▶ _PROBLEM DESCRIPTION_
Look below for the line that has "models be derived"; output exactly from it through the line that has "investment while accounting", and leave the pictures out.

Data records

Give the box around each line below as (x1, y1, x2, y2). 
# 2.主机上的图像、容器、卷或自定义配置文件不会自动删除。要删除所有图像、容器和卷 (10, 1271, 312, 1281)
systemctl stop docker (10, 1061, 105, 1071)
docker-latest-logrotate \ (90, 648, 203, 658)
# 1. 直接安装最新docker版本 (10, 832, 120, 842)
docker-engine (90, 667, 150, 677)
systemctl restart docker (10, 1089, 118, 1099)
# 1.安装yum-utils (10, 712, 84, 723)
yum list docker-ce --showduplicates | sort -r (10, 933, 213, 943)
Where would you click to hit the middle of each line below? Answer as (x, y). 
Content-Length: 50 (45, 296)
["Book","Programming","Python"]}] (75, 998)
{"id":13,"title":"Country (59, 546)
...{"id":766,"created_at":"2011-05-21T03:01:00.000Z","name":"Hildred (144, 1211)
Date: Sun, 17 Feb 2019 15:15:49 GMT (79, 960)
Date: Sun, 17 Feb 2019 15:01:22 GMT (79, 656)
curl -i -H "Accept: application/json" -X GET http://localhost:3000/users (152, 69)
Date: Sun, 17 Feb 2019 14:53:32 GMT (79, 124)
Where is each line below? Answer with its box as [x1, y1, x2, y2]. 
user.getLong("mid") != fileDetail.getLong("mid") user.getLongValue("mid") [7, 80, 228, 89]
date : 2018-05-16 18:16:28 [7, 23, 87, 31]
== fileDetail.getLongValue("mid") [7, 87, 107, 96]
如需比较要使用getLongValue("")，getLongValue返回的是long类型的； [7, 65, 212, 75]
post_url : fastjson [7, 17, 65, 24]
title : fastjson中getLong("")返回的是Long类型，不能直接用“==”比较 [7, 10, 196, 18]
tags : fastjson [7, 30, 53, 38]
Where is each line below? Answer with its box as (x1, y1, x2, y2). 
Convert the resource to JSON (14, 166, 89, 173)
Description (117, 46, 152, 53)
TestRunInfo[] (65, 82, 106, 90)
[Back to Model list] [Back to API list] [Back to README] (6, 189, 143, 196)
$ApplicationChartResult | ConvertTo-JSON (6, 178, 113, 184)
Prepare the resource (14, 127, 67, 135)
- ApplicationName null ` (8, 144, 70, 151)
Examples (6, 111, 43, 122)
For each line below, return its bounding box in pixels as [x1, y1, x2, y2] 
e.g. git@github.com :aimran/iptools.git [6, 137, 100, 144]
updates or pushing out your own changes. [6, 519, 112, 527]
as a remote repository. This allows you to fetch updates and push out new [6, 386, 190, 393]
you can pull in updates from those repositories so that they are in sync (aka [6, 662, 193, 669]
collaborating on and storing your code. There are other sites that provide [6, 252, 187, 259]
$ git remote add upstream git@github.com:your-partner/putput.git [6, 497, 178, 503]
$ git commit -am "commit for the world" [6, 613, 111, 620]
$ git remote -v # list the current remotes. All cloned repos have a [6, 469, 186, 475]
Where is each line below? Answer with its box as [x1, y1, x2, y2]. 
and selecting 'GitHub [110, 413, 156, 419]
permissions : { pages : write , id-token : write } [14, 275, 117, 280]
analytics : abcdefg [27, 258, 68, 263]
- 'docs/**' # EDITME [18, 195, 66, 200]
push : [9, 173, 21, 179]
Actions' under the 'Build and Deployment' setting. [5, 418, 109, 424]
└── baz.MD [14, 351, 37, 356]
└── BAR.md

==

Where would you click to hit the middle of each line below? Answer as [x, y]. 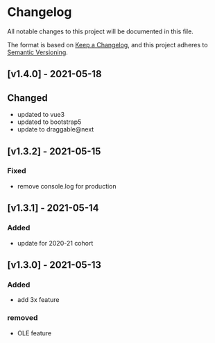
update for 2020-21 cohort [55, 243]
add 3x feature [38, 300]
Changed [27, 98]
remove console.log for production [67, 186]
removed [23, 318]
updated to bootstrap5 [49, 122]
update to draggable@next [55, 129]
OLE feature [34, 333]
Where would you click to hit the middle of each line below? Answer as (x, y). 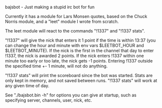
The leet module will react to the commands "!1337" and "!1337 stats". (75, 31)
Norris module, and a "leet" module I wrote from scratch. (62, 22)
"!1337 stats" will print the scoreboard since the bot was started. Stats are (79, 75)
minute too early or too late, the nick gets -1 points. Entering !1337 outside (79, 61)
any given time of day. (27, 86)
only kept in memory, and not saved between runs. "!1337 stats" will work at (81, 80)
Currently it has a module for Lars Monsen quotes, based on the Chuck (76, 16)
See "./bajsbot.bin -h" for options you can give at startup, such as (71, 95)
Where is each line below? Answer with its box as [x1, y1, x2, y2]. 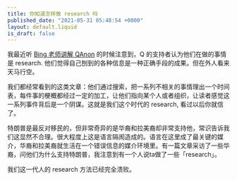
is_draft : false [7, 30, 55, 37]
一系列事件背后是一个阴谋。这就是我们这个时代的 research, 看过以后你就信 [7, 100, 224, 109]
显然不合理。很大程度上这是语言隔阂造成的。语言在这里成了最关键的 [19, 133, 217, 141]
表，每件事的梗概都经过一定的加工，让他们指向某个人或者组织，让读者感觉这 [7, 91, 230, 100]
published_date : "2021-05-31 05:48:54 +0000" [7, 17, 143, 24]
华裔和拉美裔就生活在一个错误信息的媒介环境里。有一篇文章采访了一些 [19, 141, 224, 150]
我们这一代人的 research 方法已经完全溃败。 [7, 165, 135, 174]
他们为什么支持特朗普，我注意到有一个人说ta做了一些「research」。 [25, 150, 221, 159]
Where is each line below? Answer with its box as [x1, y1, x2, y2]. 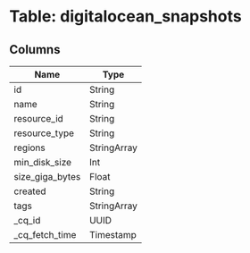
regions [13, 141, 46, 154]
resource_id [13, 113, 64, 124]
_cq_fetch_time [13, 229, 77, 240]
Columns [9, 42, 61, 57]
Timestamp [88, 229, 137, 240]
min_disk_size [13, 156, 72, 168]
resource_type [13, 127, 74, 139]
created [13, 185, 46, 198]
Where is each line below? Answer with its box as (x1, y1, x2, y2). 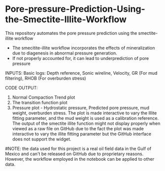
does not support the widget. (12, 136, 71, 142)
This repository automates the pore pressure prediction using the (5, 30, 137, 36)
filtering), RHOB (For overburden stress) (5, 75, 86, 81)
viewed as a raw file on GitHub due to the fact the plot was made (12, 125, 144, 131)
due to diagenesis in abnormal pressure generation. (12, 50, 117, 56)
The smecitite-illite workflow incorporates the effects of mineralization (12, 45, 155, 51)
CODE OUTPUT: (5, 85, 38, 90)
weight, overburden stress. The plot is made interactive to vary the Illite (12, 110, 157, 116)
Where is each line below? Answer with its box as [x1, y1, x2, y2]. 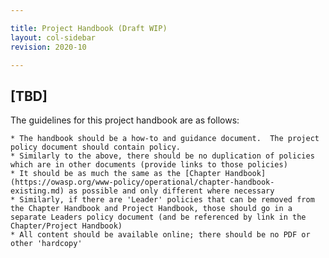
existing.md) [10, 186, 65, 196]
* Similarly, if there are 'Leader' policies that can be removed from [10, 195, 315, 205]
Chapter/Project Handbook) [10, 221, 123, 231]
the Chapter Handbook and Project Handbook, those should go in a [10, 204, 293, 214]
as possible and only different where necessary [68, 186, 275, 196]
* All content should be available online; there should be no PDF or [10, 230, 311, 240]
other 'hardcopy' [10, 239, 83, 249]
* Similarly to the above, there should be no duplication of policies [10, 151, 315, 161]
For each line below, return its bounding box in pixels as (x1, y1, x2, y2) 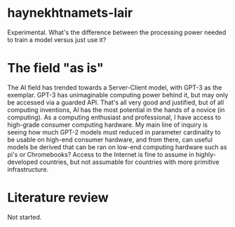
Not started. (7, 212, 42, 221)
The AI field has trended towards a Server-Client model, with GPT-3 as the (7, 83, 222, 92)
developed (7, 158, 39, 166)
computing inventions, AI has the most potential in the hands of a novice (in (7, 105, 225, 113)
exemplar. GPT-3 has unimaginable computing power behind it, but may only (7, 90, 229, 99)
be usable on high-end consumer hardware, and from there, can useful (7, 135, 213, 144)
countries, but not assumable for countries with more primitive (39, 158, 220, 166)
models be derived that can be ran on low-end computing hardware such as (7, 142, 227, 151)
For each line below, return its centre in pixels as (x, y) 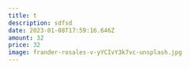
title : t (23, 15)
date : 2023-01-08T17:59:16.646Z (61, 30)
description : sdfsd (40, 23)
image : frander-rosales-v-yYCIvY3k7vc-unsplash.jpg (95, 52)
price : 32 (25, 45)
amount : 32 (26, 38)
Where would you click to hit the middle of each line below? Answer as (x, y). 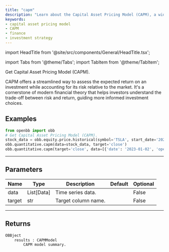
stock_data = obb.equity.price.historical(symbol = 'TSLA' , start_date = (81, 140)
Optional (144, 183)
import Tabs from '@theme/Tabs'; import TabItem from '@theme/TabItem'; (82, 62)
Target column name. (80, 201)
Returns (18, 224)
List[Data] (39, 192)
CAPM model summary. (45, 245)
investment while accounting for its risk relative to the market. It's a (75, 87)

▶ _THE COMPLETED TASK_
models be derived that can be ran on low-end computing hardware such as (7, 142, 227, 151)
For each line below, return its centre in pixels as (x, y) 
title : t (23, 15)
date : 2023-01-08T17:59:16.646Z (61, 30)
description : sdfsd (40, 23)
image : frander-rosales-v-yYCIvY3k7vc-unsplash.jpg (95, 52)
price : 32 (25, 45)
amount : 32 (26, 38)
Where would you click to hit the middle of each line below? Answer as (x, y). 
stock_data = obb.equity.price.historical(symbol = 'TSLA' , start_date = (81, 140)
Optional (144, 183)
import Tabs from '@theme/Tabs'; import TabItem from '@theme/TabItem'; (82, 62)
Target column name. (80, 201)
Returns (18, 224)
List[Data] (39, 192)
CAPM model summary. (45, 245)
investment while accounting for its risk relative to the market. It's a (75, 87)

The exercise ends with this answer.